Many Lithuanians wanted to become part of the EU: 63% turned out to vote on accession to the EU and 93% voted in favour of it. Still, some of the accession guidelines alienated individual Lithuanians, because once again they felt that government bureaucrats were telling them how to raise their children. Nomedas, a professor of pedagogy at a Lithuanian University, described the sentiments of many:

During Soviet times it was necessary to raise your child as an atheist so that they would not go to church, that they would not believe, that there was no God… Now people are thinking, “Don’t talk to me. I will not be doing anything about this [tolerance]”. Some are even thinking, “I will do something against this idea, in principle, because you are ordering me…” [Or they are thinking,] “You cannot order me in general to come and do it like, ‘Now you will raise your children with this tolerant way of being!’” Half of the auditorium will say, “No. Oh no. You think that I will do it whether I want to or not? That’s too much. No thank you”.

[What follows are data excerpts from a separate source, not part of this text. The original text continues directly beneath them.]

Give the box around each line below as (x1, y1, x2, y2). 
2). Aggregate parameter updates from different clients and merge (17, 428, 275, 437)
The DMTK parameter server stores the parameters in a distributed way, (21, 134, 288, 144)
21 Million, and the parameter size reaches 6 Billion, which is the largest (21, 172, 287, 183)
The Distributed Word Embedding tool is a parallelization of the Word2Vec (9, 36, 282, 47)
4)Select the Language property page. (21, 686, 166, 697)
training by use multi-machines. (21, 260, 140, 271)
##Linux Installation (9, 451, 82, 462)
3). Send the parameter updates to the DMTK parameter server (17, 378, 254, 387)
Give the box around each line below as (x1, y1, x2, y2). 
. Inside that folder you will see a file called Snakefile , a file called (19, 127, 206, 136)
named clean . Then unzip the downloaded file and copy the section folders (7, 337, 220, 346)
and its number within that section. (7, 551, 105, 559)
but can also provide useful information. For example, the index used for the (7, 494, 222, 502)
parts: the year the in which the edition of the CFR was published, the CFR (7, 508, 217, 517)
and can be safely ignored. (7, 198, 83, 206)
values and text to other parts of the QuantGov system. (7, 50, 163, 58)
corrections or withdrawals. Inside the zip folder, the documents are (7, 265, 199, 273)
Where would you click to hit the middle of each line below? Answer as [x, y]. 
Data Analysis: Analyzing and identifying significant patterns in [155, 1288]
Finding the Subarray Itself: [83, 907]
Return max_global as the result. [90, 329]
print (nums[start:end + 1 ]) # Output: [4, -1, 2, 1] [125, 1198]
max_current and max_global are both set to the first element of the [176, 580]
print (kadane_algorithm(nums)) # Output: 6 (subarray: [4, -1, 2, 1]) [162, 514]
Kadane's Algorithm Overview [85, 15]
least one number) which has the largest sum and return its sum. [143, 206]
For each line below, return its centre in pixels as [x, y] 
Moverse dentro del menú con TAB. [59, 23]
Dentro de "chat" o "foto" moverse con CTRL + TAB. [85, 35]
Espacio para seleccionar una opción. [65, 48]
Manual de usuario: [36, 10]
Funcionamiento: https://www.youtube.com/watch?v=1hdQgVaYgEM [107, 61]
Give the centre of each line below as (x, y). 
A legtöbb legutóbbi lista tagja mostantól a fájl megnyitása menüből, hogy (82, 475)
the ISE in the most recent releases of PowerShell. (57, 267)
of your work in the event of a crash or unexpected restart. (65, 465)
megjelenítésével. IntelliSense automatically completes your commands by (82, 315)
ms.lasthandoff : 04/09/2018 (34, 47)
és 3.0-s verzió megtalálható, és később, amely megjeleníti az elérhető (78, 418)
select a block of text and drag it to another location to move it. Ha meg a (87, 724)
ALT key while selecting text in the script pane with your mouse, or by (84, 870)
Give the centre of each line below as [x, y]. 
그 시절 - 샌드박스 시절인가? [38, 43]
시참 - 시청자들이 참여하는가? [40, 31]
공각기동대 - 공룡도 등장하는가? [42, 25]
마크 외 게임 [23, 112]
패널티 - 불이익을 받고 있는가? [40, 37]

Professor Nomedas’ comment highlights the complications that arise when concepts firmly entrenched in one society are introduced into another as “universal” values. As a result, a common perception in Lithuania was that western values were supposed to change Eastern European culture but meanwhile the western states had nothing to learn from post-Soviet experiences. The impact of such perceptions was a clear differentiation in the kinds of hierarchies valued in Lithuanian Holocaust education. The issue was not simply that many Lithuanian teachers did not want to discuss the Holocaust; what they wanted was to see a shift in who was discussing it in their communities.

In light of the negative attitudes toward international involvement in Holocaust education, teachers wanted more direct involvement by school directors to help counter the perception that the Holocaust was not relevant at the local level. Therefore, many teachers saw that two factors were fundamental to forward movement in future Holocaust education programmes: more local support, and less international political pressure.

Conclusions

In Lithuania, top-down decision making continues to be an important element of the educational system, although teachers sometimes try to negotiate around this hierarchy in practice. Overall, teachers working on Holocaust education wanted to see more institutional support for their efforts, but their own support for a top-down hierarchy depended on the source. Programmes introduced into Lithuania by western agencies were viewed as hindering rather than helping teacher efforts because they drew attention to the Holocaust as an “outside” political issue. Therefore, they saw international political pressure on Lithuania as a reason to avoid talking about the Holocaust because such conversations made it harder to recruit local colleagues for school programmes. The negative perceptions that Lithuanians held about international involvement in Holocaust education meant that teachers saw school directors as being even more important to motivating teachers to participate. Responding to a school culture that allowed peers to criticise their efforts on Holocaust education, many teachers wanted school directors to hold their colleagues accountable for creating a more supportive environment. However, school directors revealed that they were also subject to broader political pressures, and therefore many blamed the politics of institutional hierarchy as a reason not to develop Holocaust education. Overall, the Lithuanian case demonstrates the need for further study on the role of power and politics in Holocaust education in post-Soviet states.